### Task prompt:
Reproduce the listing below word for word, with no pictures.

### Listed records:

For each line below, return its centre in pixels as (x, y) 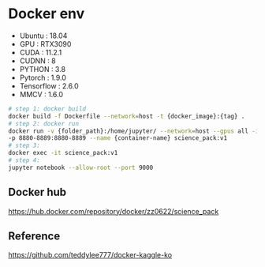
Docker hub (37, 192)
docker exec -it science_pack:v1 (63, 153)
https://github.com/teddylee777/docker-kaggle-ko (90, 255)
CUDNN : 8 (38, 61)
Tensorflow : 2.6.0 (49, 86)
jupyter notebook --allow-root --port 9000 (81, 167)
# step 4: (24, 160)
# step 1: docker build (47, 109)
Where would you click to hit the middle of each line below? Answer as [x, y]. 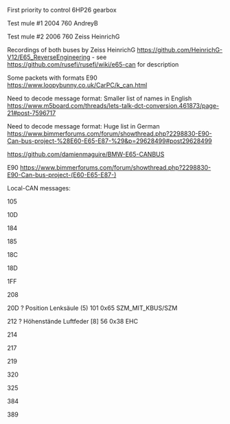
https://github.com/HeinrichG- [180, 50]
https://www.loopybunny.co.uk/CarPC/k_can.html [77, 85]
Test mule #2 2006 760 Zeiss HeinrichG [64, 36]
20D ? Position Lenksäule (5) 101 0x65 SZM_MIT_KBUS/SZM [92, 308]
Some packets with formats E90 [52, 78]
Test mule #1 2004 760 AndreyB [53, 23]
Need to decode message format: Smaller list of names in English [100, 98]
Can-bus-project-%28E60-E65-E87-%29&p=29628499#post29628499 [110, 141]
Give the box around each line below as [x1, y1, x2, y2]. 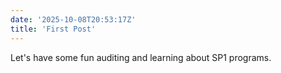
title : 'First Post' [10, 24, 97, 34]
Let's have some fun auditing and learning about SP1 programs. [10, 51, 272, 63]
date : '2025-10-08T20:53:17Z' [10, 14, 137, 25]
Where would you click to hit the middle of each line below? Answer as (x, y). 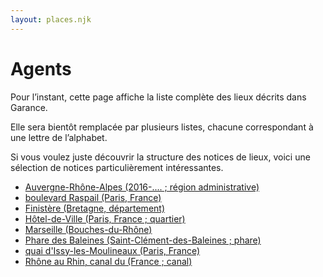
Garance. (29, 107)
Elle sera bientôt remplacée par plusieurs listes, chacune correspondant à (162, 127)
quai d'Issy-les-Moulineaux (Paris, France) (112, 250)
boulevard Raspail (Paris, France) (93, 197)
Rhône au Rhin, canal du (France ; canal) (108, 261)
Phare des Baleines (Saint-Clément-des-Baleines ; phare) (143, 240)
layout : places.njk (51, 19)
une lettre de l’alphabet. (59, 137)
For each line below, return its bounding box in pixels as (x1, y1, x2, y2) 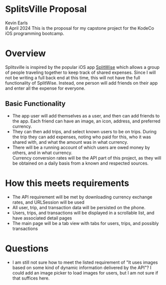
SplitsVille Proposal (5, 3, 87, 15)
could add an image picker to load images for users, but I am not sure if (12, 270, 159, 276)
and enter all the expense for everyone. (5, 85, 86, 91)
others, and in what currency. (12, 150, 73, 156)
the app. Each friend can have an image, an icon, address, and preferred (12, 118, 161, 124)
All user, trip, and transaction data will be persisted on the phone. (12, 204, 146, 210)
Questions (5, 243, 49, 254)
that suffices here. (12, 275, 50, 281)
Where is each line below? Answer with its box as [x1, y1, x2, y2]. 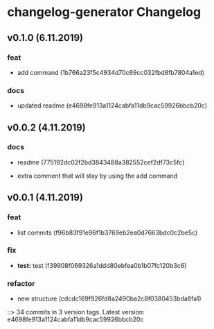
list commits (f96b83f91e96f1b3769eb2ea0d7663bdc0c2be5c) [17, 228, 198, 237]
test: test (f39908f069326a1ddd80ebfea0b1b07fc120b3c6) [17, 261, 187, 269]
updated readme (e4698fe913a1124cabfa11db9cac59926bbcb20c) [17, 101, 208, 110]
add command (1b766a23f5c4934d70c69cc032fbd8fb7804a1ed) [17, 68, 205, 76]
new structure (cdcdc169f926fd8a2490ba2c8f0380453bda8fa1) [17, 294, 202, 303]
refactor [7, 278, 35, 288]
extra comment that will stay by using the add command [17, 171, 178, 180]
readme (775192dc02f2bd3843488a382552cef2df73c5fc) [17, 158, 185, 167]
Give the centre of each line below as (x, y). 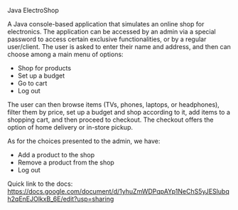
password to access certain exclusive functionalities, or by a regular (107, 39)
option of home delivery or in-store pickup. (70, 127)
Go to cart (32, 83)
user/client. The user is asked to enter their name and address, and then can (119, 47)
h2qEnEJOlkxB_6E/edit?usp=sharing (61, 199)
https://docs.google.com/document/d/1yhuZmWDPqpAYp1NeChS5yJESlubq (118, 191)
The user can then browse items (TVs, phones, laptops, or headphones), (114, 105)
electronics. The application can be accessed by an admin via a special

### Output below:
For each line below, return its centre in pixels as (x, y) 
Docker hub (37, 192)
docker exec -it science_pack:v1 (63, 153)
https://github.com/teddylee777/docker-kaggle-ko (90, 255)
CUDNN : 8 (38, 61)
Tensorflow : 2.6.0 (49, 86)
jupyter notebook --allow-root --port 9000 (81, 167)
# step 4: (24, 160)
# step 1: docker build (47, 109)
Where would you click to hit the middle of each line below? Answer as [x, y]. 
https://github.com/HeinrichG- [180, 50]
https://www.loopybunny.co.uk/CarPC/k_can.html [77, 85]
Test mule #2 2006 760 Zeiss HeinrichG [64, 36]
20D ? Position Lenksäule (5) 101 0x65 SZM_MIT_KBUS/SZM [92, 308]
Some packets with formats E90 [52, 78]
Test mule #1 2004 760 AndreyB [53, 23]
Need to decode message format: Smaller list of names in English [100, 98]
Can-bus-project-%28E60-E65-E87-%29&p=29628499#post29628499 [110, 141]
Give the box around each line below as [x1, y1, x2, y2]. 
title : 'First Post' [10, 24, 97, 34]
Let's have some fun auditing and learning about SP1 programs. [10, 51, 272, 63]
date : '2025-10-08T20:53:17Z' [10, 14, 137, 25]
Where would you click to hit the middle of each line below? Answer as (x, y). 
Garance. (29, 107)
Elle sera bientôt remplacée par plusieurs listes, chacune correspondant à (162, 127)
quai d'Issy-les-Moulineaux (Paris, France) (112, 250)
boulevard Raspail (Paris, France) (93, 197)
Rhône au Rhin, canal du (France ; canal) (108, 261)
Phare des Baleines (Saint-Clément-des-Baleines ; phare) (143, 240)
layout : places.njk (51, 19)
une lettre de l’alphabet. (59, 137)
For each line below, return its bounding box in pixels as (x1, y1, x2, y2) 
SplitsVille Proposal (5, 3, 87, 15)
could add an image picker to load images for users, but I am not sure if (12, 270, 159, 276)
and enter all the expense for everyone. (5, 85, 86, 91)
others, and in what currency. (12, 150, 73, 156)
the app. Each friend can have an image, an icon, address, and preferred (12, 118, 161, 124)
All user, trip, and transaction data will be persisted on the phone. (12, 204, 146, 210)
Questions (5, 243, 49, 254)
that suffices here. (12, 275, 50, 281)
Where is each line below? Answer with its box as [x1, y1, x2, y2]. 
list commits (f96b83f91e96f1b3769eb2ea0d7663bdc0c2be5c) [17, 228, 198, 237]
test: test (f39908f069326a1ddd80ebfea0b1b07fc120b3c6) [17, 261, 187, 269]
updated readme (e4698fe913a1124cabfa11db9cac59926bbcb20c) [17, 101, 208, 110]
add command (1b766a23f5c4934d70c69cc032fbd8fb7804a1ed) [17, 68, 205, 76]
new structure (cdcdc169f926fd8a2490ba2c8f0380453bda8fa1) [17, 294, 202, 303]
refactor [7, 278, 35, 288]
extra comment that will stay by using the add command [17, 171, 178, 180]
readme (775192dc02f2bd3843488a382552cef2df73c5fc) [17, 158, 185, 167]
Give the centre of each line below as (x, y). 
password to access certain exclusive functionalities, or by a regular (107, 39)
option of home delivery or in-store pickup. (70, 127)
Go to cart (32, 83)
user/client. The user is asked to enter their name and address, and then can (119, 47)
h2qEnEJOlkxB_6E/edit?usp=sharing (61, 199)
https://docs.google.com/document/d/1yhuZmWDPqpAYp1NeChS5yJESlubq (118, 191)
The user can then browse items (TVs, phones, laptops, or headphones), (114, 105)
electronics. The application can be accessed by an admin via a special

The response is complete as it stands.